Azione ha presentato un’interrogazione parlamentare alla Camera dei Deputati per sollecitare l’intervento del Governo sul degrado di Ponte Chiasso.
L’iniziativa, promossa dal deputato e Segretario Regionale Fabrizio Benzoni, è rivolta direttamente al Ministro dell’Economia e delle Finanze e al Ministro dell’Interno.
Al centro dell’atto ispettivo c’è il parcheggio situato tra via Baragiola e via Ceresola, a ridosso della dogana. L’infrastruttura, di proprietà dell’Agenzia delle Dogane e dei Monopoli, versa da anni in uno stato di totale abbandono, recintata da transenne per motivi di sicurezza e sottratta all’uso pubblico.
Chiare le dichiarazioni di Fabrizio Benzoni (Segretario Regionale e vicecapogruppo alla Camera). “La questione dell’autosilo di Ponte Chiasso non riguarda soltanto un parcheggio, ma il modo in cui le istituzioni utilizzano le risorse pubbliche. Tenere chiusa e inutilizzata per anni un’infrastruttura di proprietà dello Stato significa sottrarre opportunità a un territorio che ha bisogno di investimenti e servizi. Chiediamo al Governo un impegno preciso: individuare una soluzione e dare finalmente una prospettiva a un’area che non può restare indefinitamente in stato di abbandono”.

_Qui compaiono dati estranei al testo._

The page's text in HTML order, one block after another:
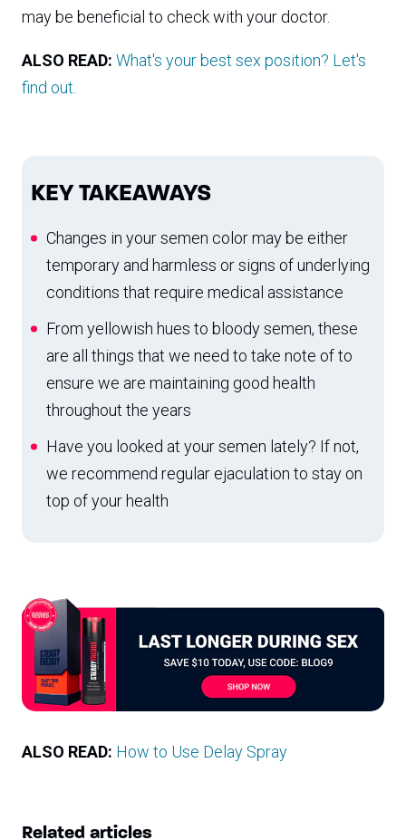
may be beneficial to check with your doctor.
ALSO READ: What's your best sex position? Let's
find out.
KEY TAKEAWAYS
Changes in your semen color may be either
temporary and harmless or signs of underlying
conditions that require medical assistance
From yellowish hues to bloody semen, these
are all things that we need to take note of to
ensure we are maintaining good health
throughout the years
Have you looked at your semen lately? If not,
we recommend regular ejaculation to stay on
top of your health
ALSO READ: How to Use Delay Spray
Related articles
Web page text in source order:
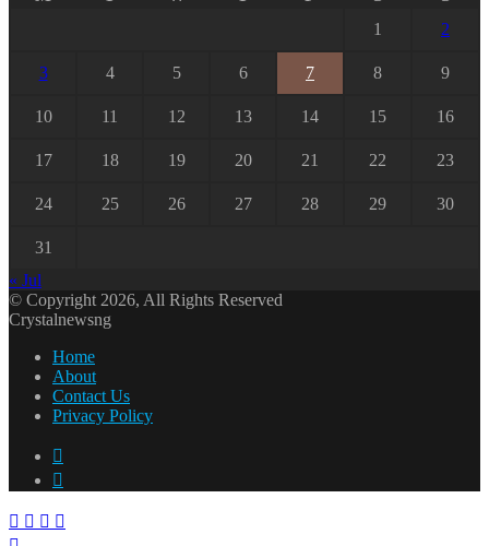
1
2
3 4 5 6 7 8 9
10 11 12 13 14 15 16
17 18 19 20 21 22 23
24 25 26 27 28 29 30
31
« Jul
© Copyright 2026, All Rights Reserved
Crystalnewsng
Home
About
Contact Us
Privacy Policy
Facebook
X WhatsApp
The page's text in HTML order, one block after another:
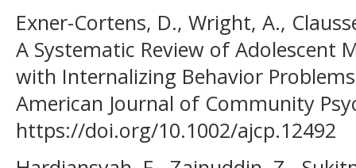
Exner-Cortens, D., Wright, A.,
A Systematic Review of Adolescent
with Internalizing Behavior
American Journal of Community
https://doi.org/10.1002/ajcp.12492
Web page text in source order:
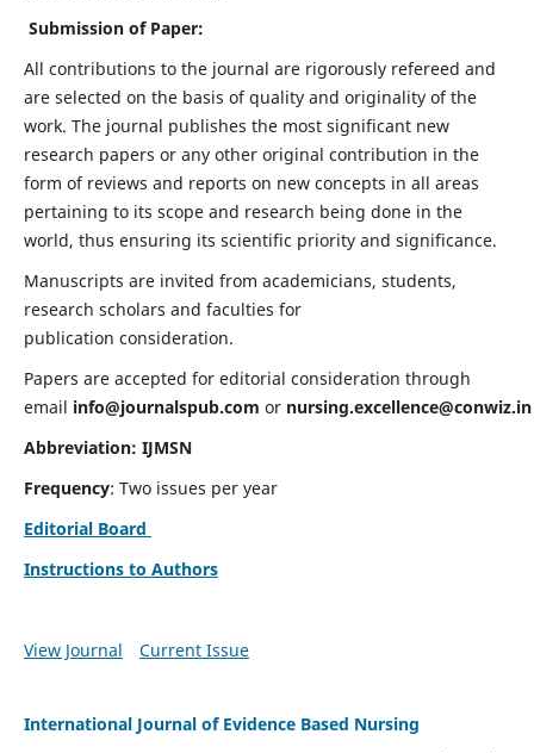
Submission of Paper:
All contributions to the journal are rigorously refereed and
are selected on the basis of quality and originality of the
work. The journal publishes the most significant new
research papers or any other original contribution in the
form of reviews and reports on new concepts in all areas
pertaining to its scope and research being done in the
world, thus ensuring its scientific priority and significance.
Manuscripts are invited from academicians, students,
research scholars and faculties for
publication consideration.
Papers are accepted for editorial consideration through
email info@journalspub.com or nursing.excellence@conwiz.in
Abbreviation: IJMSN
Frequency: Two issues per year
Editorial Board
Instructions to Authors
View Journal Current Issue
International Journal of Evidence Based Nursing
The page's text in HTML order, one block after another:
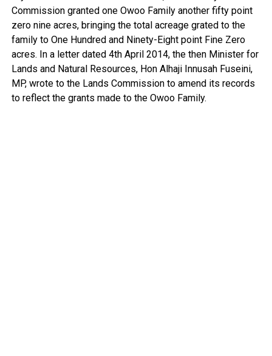
Commission granted one Owoo Family another fifty point
zero nine acres, bringing the total acreage grated to the
family to One Hundred and Ninety-Eight point Fine Zero
acres. In a letter dated 4th April 2014, the then Minister for
Lands and Natural Resources, Hon Alhaji Innusah Fuseini,
MP, wrote to the Lands Commission to amend its records
to reflect the grants made to the Owoo Family.
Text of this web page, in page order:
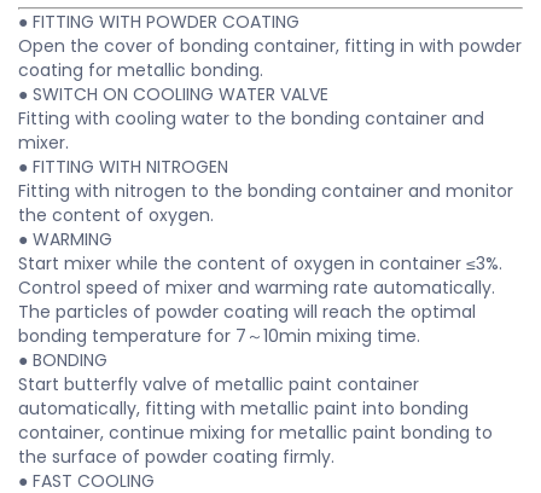
● FITTING WITH POWDER COATING
Open the cover of bonding container, fitting in with powder
coating for metallic bonding.
● SWITCH ON COOLIING WATER VALVE
Fitting with cooling water to the bonding container and
mixer.
● FITTING WITH NITROGEN
Fitting with nitrogen to the bonding container and monitor
the content of oxygen.
● WARMING
Start mixer while the content of oxygen in container ≤3%.
Control speed of mixer and warming rate automatically.
The particles of powder coating will reach the optimal
bonding temperature for 7～10min mixing time.
● BONDING
Start butterfly valve of metallic paint container
automatically, fitting with metallic paint into bonding
container, continue mixing for metallic paint bonding to
the surface of powder coating firmly.
● FAST COOLING
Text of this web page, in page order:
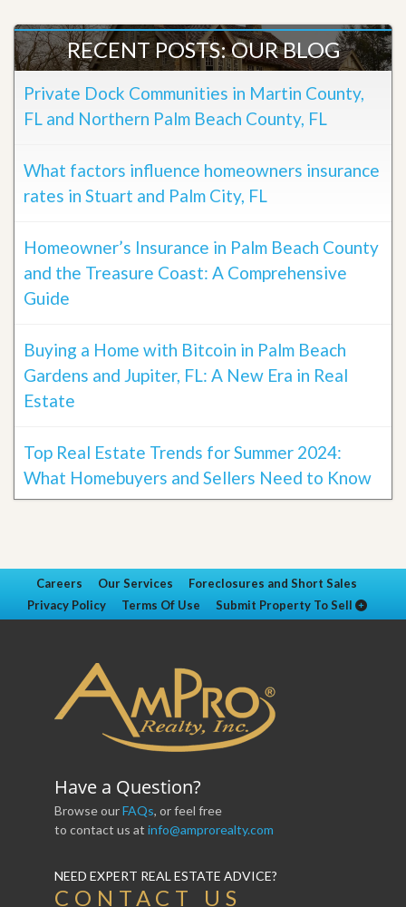
RECENT POSTS: OUR BLOG
Private Dock Communities in Martin County,
FL and Northern Palm Beach County, FL
What factors influence homeowners insurance
rates in Stuart and Palm City, FL
Homeowner’s Insurance in Palm Beach County
and the Treasure Coast: A Comprehensive
Guide
Buying a Home with Bitcoin in Palm Beach
Gardens and Jupiter, FL: A New Era in Real
Estate
Top Real Estate Trends for Summer 2024:
What Homebuyers and Sellers Need to Know
Careers Our Services
Foreclosures and Short Sales
Privacy Policy
Terms Of Use Submit Property To Sell
Have a Question?
Browse ourFAQs, or feel free
to contact us at info@amprorealty.com
NEED EXPERT REAL ESTATE ADVICE?
CONTACT US
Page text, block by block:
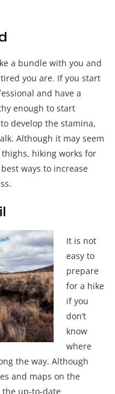
a bundle with you and
you are. If you start
and have a
enough to start
develop the stamina,
Although it may seem
hiking works for
ways to increase
It is not
easy to
prepare
for a hike
if you
don’t
know
where
the way. Although
and maps on the
the up-to-date
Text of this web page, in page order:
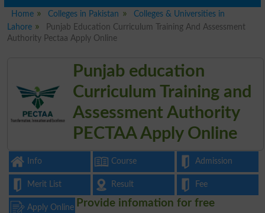
Home Colleges in Pakistan
Colleges & Universities in
Lahore
Punjab Education Curriculum Training And Assessment
Authority Pectaa Apply Online
Punjab education
Curriculum Training and
Assessment Authority
PECTAA Apply Online
Info Course Admission
Merit List Result Fee
Apply Online Provide infomation for free
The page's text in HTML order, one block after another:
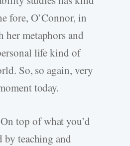
fore, O’Connor, in
her metaphors and
life kind of
So, so again, very
today.
On top of what you’d
by teaching and
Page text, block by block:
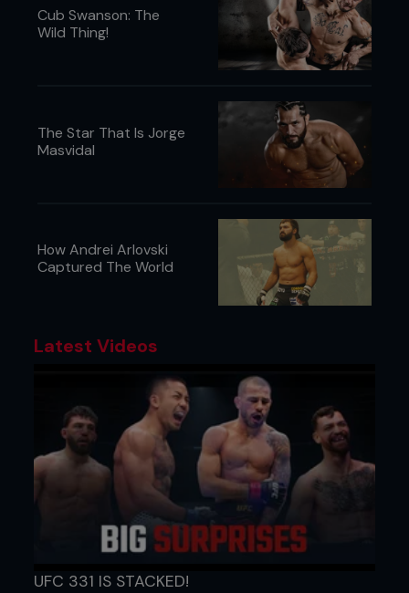
Cub Swanson: The
Wild Thing!
The Star That Is Jorge
Masvidal
How Andrei Arlovski
Captured The World
Latest Videos
UFC 331 IS STACKED!
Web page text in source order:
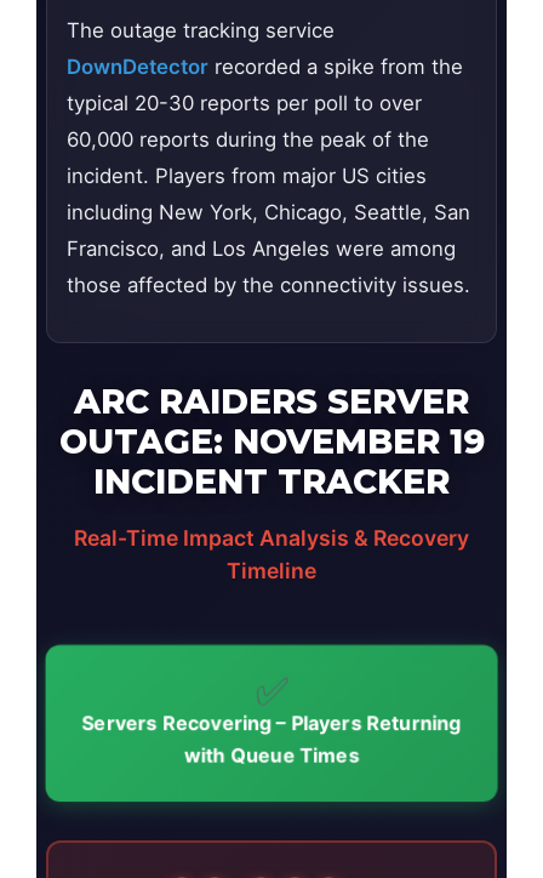
The outage tracking service
DownDetector recorded a spike from the
typical 20-30 reports per poll to over
60,000 reports during the peak of the
incident. Players from major US cities
including New York, Chicago, Seattle, San
Francisco, and Los Angeles were among
those affected by the connectivity issues.
ARC RAIDERS SERVER
OUTAGE: NOVEMBER 19
INCIDENT TRACKER
Real-Time Impact Analysis & Recovery
Timeline
✅
Servers Recovering – Players Returning
with Queue Times

A fargli eco è Ettore Zanotti (Direttivo Provinciale Azione Como). “Ponte Chiasso è un quartiere di confine diventato negli anni una realtà ‘dormitorio’, con tutte le negatività che ne conseguono. Il recupero dell’autosilo è il primo tassello per la riqualificazione urbanistica necessaria a far tornare il quartiere un luogo vivibile e vissuto. Servono interventi sulla viabilità, nuovi giardini, spazi pubblici di socialità e servizi essenziali per ridare vita all’area”.
“Il quartiere soffre da tempo di un significativo degrado urbanistico, sociale e ambientale che compromette la qualità della vita dei residenti e il decoro dell’intera area. Questa interrogazione è solo una parte del nostro impegno: per dare ai cittadini un luogo bello, pulito e riqualificato serve la sinergia di tutte le istituzioni”, dice Carlo Bordoni (Responsabile Organizzazione Azione Como).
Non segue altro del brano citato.